### Aim of the task
Scan the entries below for the string "computing" and copy every line where it turns up.

***** The input

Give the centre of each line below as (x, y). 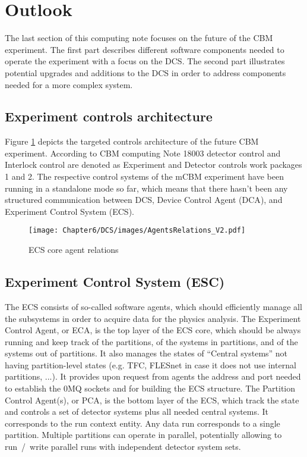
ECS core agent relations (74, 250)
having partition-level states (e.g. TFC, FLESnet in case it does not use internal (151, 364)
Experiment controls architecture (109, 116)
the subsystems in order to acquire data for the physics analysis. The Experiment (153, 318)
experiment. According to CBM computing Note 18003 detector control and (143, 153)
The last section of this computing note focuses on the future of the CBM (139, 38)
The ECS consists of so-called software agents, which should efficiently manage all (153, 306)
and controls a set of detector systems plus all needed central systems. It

**********

### Answer space
experiment. According to CBM computing Note 18003 detector control and (143, 153)
The last section of this computing note focuses on the future of the CBM (139, 38)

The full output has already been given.